On the improvement of the in-place merge algorithm parallelization

TL;DR

This paper introduces new parallelization techniques for in-place merge algorithms, including median finding, data division strategies, and in-place swapping, resulting in significant speedups for large arrays.

Contribution

The paper proposes novel algorithms and strategies to improve parallel in-place merging, reducing data movement and enhancing speedup efficiency.

Findings

Significant speedup for arrays larger than 1000 elements

Effective in-place swapping with linear shifting algorithm

New median-finding algorithm for partitioning

Abstract

In this paper, we present several improvements in the parallelization of the in-place merge algorithm, which merges two contiguous sorted arrays into one with an O(T) space complexity (where T is the number of threads).
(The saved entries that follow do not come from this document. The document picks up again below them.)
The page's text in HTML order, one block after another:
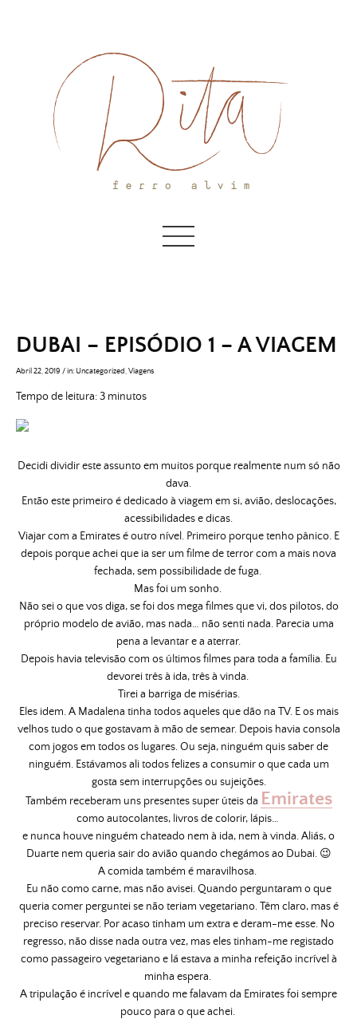
DUBAI – EPISÓDIO 1 – A VIAGEM
Abril 22, 2019 /in: Uncategorized Viagens
Tempo de leitura:3 minutos
Decidi dividir este assunto em muitos porque realmente num só não
dava.
Então este primeiro é dedicado à viagem em si, avião, deslocações,
acessibilidades e dicas.
Viajar com a Emirates é outro nível. Primeiro porque tenho pânico. E
depois porque achei que ia ser um filme de terror com a mais nova
fechada, sem possibilidade de fuga.
Mas foi um sonho.
Não sei o que vos diga, se foi dos mega filmes que vi, dos pilotos, do
próprio modelo de avião, mas nada… não senti nada. Parecia uma
pena a levantar e a aterrar.
Depois havia televisão com os últimos filmes para toda a família. Eu
devorei três à ida, três à vinda.
Tirei a barriga de misérias.
Eles idem. A Madalena tinha todos aqueles que dão na TV. E os mais
velhos tudo o que gostavam à mão de semear. Depois havia consola
com jogos em todos os lugares. Ou seja, ninguém quis saber de
ninguém. Estávamos ali todos felizes a consumir o que cada um
gosta sem interrupções ou sujeições.
Também receberam uns presentes super úteis da Emirates
como autocolantes, livros de colorir, lápis…
e nunca houve ninguém chateado nem à ida, nem à vinda. Aliás, o
Duarte nem queria sair do avião quando chegámos ao Dubai. 😉
A comida também é maravilhosa.
Eu não como carne, mas não avisei. Quando perguntaram o que
queria comer perguntei se não teriam vegetariano. Têm claro, mas é
preciso reservar. Por acaso tinham um extra e deram-me esse. No
regresso, não disse nada outra vez, mas eles tinham-me registado
como passageiro vegetariano e lá estava a minha refeição incrível à
minha espera.
A tripulação é incrível e quando me falavam da Emirates foi sempre
pouco para o que achei.
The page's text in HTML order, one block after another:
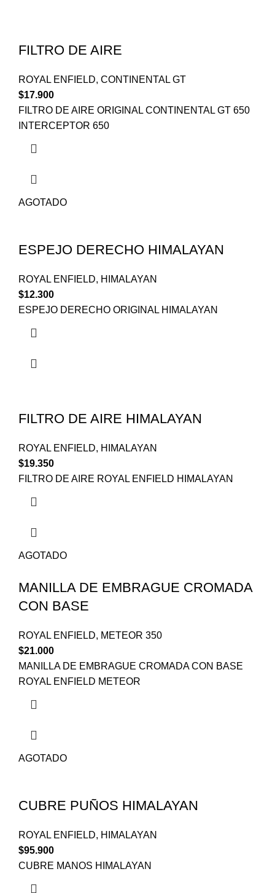
FILTRO DE AIRE
ROYAL ENFIELD, CONTINENTAL GT
$17.900
FILTRO DE AIRE ORIGINAL CONTINENTAL GT 650
INTERCEPTOR 650
AGOTADO
ESPEJO DERECHO HIMALAYAN
ROYAL ENFIELD, HIMALAYAN
$12.300
ESPEJO DERECHO ORIGINAL HIMALAYAN
FILTRO DE AIRE HIMALAYAN
ROYAL ENFIELD, HIMALAYAN
$19.350
FILTRO DE AIRE ROYAL ENFIELD HIMALAYAN
AGOTADO
MANILLA DE EMBRAGUE CROMADA
CON BASE
ROYAL ENFIELD, METEOR 350
$21.000
MANILLA DE EMBRAGUE CROMADA CON BASE
ROYAL ENFIELD METEOR
AGOTADO
CUBRE PUÑOS HIMALAYAN
ROYAL ENFIELD, HIMALAYAN
$95.900
CUBRE MANOS HIMALAYAN
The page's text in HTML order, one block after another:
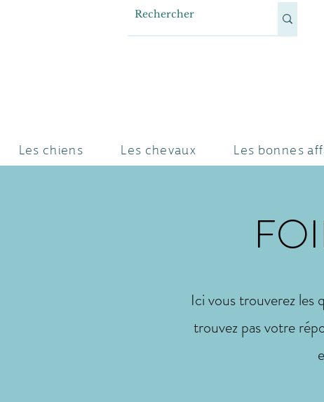
Les chiens Les chevaux Les bonnes
Ici vous trouverez les
trouvez pas votre

The approach divides the two arrays into as many pairs of partitions as there are threads available; such that each thread can later merge a pair of partitions independently of the others. We extend the existing method by proposing a new algorithm to find the median of two partitions. Additionally, we provide a new strategy to divide the input arrays where we minimize the data movement, but at the cost of making this stage sequential. Finally, we provide the so-called linear shifting algorithm that swaps two partitions in-place with contiguous data access. We emphasize that our approach is straightforward to implement and that it can also be used for external (out of place) merging. The results demonstrate that it provides a significant speedup compared to sequential executions, when the size of the arrays is greater than a thousand elements.